Ne L'attimo fuggente di Peter Weir, il professor John Keating, interpretato da Robin Williams, guida i propri allievi lungo un istruttivo itinerario: egli mostra agli studenti, nell'atrio della prestigiosa scuola privata che li ospita, le fotografie delle vecchie classi che si sono succedute nei decenni trascorsi; essi possono quindi osservare gruppi di centinaia di ragazzi e insegnanti; reclute, laureati; e belle speranze, e intenzioni; volti, atteggiamenti, sguardi, posture; il passato, recente o remoto, fissato dal nitido bianco e nero dei nitrati fotografici.
Keating, dietro a loro, come un bardo sapiente e amico sussurra: quello che vedete è passato, ma anche questo (noi!) passerà, sbrigatevi perciò, siate sinceri e cogliete l'attimo perché quello che vedete è passato, ma anche questo momento che viviamo passerà ... passerà veloce come un refolo improvviso e inafferrabile ...
Nel carpe diem oraziano (e di Lucrezio e Catullo) citato da Keating ognuno ravvede un invito a godersi la vita prima della morte, a decidere della propria esistenza senza curarsi dei soloni e dei benpensanti. Vero, ma tale invito si basa sul monito più antico della poesia occidentale: il memento mori, ovvero il ricordare, vivamente e acutamente, che anche una bellezza e una felicità godute in pieno svaniranno sotto l'imperio della Morte, figlia del Tempo.

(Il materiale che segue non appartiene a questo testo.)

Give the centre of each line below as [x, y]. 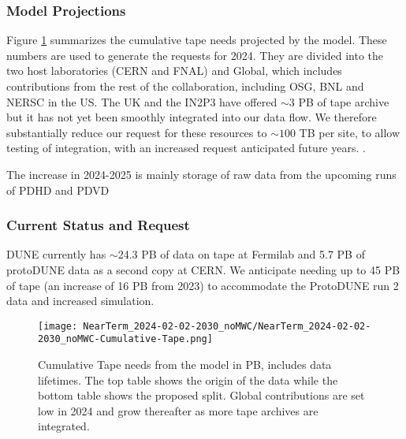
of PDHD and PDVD [58, 190]
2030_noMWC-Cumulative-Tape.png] [125, 339]
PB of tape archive [344, 101]
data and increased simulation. [80, 301]
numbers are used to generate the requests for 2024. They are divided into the [195, 55]
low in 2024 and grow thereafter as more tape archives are [178, 410]
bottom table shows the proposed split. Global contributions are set [201, 395]
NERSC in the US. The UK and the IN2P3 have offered [142, 101]

Ecco perché le foto che il professore addita (all'inizio del film, si badi) donano a tutta la pellicola quel sottile tono struggente e nostalgico - un sentire diffuso che ne ha decretato il successo (al di là delle cadute finali nella commozione più facile).
Il tema del memento mori nella letteratura europea è costante; affiora prepotente nella letteratura classica, nel Medioevo, nel Seicento barocco e nel Romanticismo; deborda modernamente persino negli Stati Uniti con l'Antologia di Spoon River di Edgar Lee Masters, in cui ogni poesia è un epitaffio che riassume l'intera vita di un defunto nel cimitero dell'immaginario paese di Spoon River; non è inutile sapere che l'opera fu ispirata dal settimo volume dell'Antologia Palatina, sublime raccolta di epigrammi greci in quindici libri (ne abbiamo parlato a proposito di Paolo Silenziario; il settimo libro raccoglie gli epigrammi funerari e sepolcrali).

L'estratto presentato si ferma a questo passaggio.